After much delay, the Domestic Abuse Bill finally passed through the House of Commons last week and is now in the House of Lords. The Bill looks very different to the original draft and now seems like something of a missed opportunity. It will create a new type of restraining order specifically for domestic abuse victims. It also creates the role of a Domestic Abuse Commissioner for oversight and, for the first time, outlines a legal definition of domestic abuse.

The strongest parts of the Bill are: the inclusion of children in the domestic abuse definition; a statutory duty on local authorities to provide accommodation for those who need to escape abuse; the abolition of the so-called “rough sex defence”; and reform of family courts to improve them for survivors.

Ultimately, the Bill is more notable for what it lacks, such as funding for frontline community specialist services, which provide support for approximately 65,000 domestic abuse victims and 85,000 children.

Victims of domestic abuse need a safe place to go when they escape (available refuges also make escape more viable for victims). They also need support workers to help and guide them and a police force dedicated to protecting them. Fiddling with legal definitions will do nothing to help victims, the funding for support services must be there.

The Bill contains a new statutory duty that requires local authorities to provide accommodation-based support, though this risks incentivising cash-strapped councils to divert funds away from community based services in order to meet their legal obligations, creating a tiered system where victims that need community support services lose out due to lack of funding.

The Bill doesn’t contain any provision for interventions for perpetrators to try and change behaviours and reduce recidivism.
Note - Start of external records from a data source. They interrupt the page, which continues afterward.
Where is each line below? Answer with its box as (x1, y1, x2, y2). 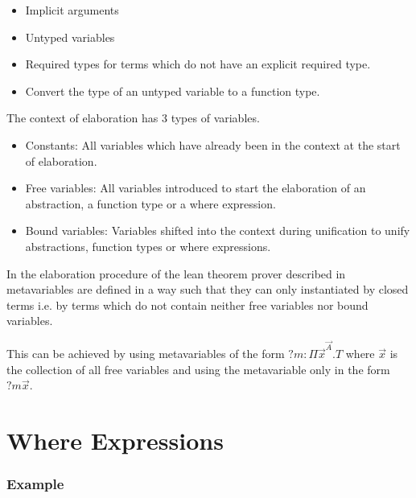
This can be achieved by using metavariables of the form (6, 345, 285, 362)
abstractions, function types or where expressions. (25, 237, 271, 254)
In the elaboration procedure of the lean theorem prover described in (6, 265, 346, 282)
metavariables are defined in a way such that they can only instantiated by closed (6, 281, 409, 298)
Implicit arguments (25, 2, 119, 18)
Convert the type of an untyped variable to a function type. (25, 82, 320, 99)
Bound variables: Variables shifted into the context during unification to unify (25, 222, 410, 239)
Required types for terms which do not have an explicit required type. (25, 56, 371, 72)
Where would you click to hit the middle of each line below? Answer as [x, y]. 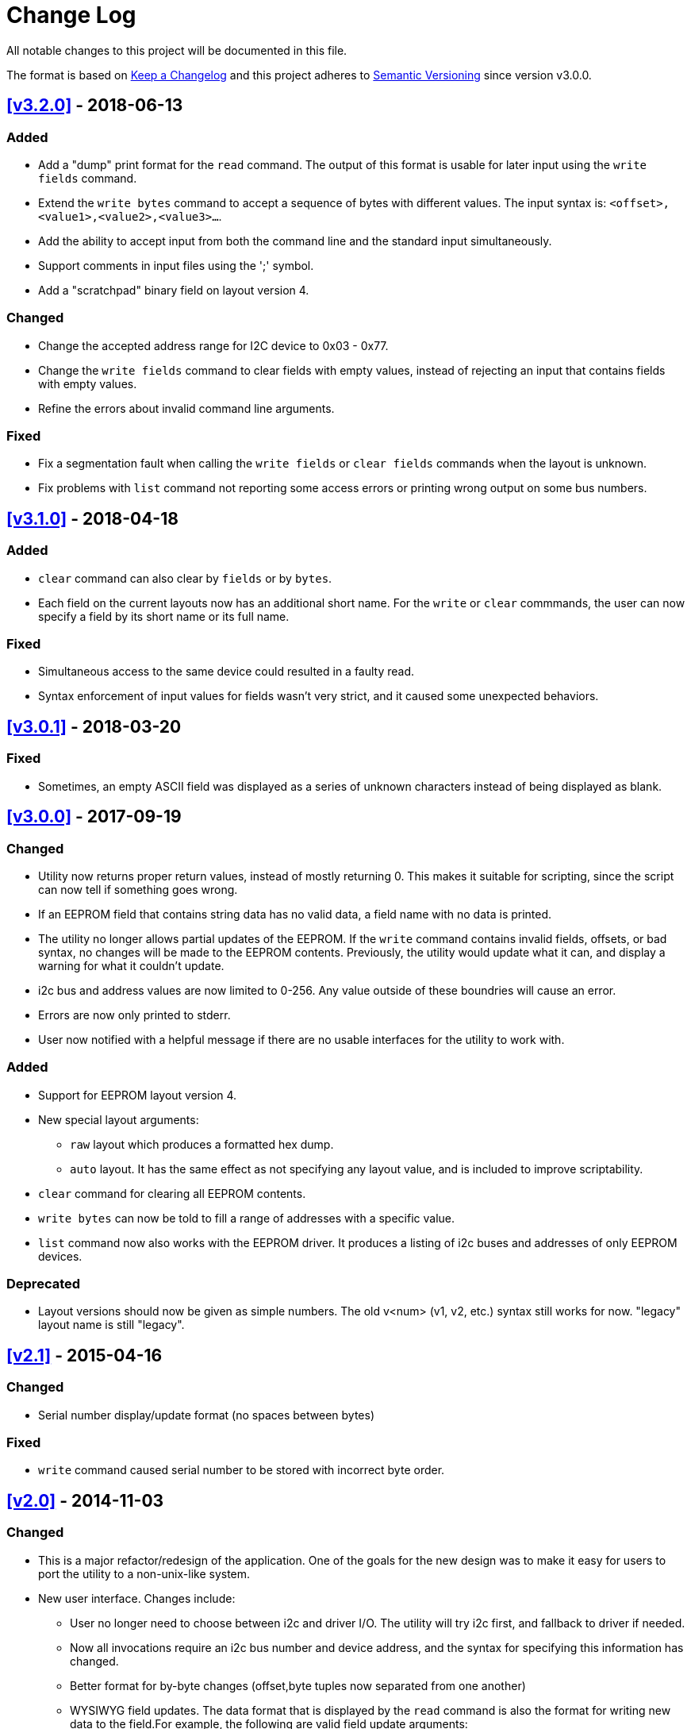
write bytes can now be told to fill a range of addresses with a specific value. [247, 1218]
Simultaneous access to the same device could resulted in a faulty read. [226, 672]
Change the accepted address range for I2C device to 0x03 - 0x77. [213, 345]
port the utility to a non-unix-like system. [144, 1573]
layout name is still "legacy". [111, 1325]
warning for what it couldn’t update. [131, 965]
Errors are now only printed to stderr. [134, 1015]
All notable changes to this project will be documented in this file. [177, 50]

Neither is there funding to train frontline workers in the police, prisons, the NHS, the education sector, social care and probation to improve their understanding of domestic abuse and coercive and controlling behaviour.

Domestic violence has spiked during the lockdown and this has prompted a national conversation. Sadly, the key to the this national debate is to first acknowledge how far there is to go in the way domestic violence is perceived and dealt with by the criminal justice system.

There’s nothing like a high-profile case to reveal how things really stand. Last week the former Kasabian frontman Tom Meighan received a paltry sentence of 200 hours community service for assaulting his fiancée Vikki Ager. Domestic violence charities have unsurprisingly been aghast at this betrayal.

The year is 2020 and a man can drunkenly beat his fiancée in their home in front of a child and receive a sentence of 200 hours unpaid community service. Almost one in three women will experience domestic violence in their lifetime. Two women a week die in England and Wales at the hands of their partner of ex-partner.

Nicki Norman, the acting chief executive of Women’s Aid, said appropriate sentencing was essential for recognising the severity of domestic abuse offences and sending a message to the perpetrators. Referring to Meighan’s case, she said:

“This was not appropriate sentencing… Robust sentencing is important for ensuring abusers are brought to justice and for improving survivors’ confidence in the criminal justice system — which far too often they tell us fails to protect them.”

Meighan hit his former fiancee Vikki Ager in the face. He pushed her over repeatedly. He held her by the throat and threatened her with a wooden pallet. At one point he dragged her by the ankles into the back garden of their home, causing multiple injuries. The child who witnessed it called 999 sounding “panicked and afraid”.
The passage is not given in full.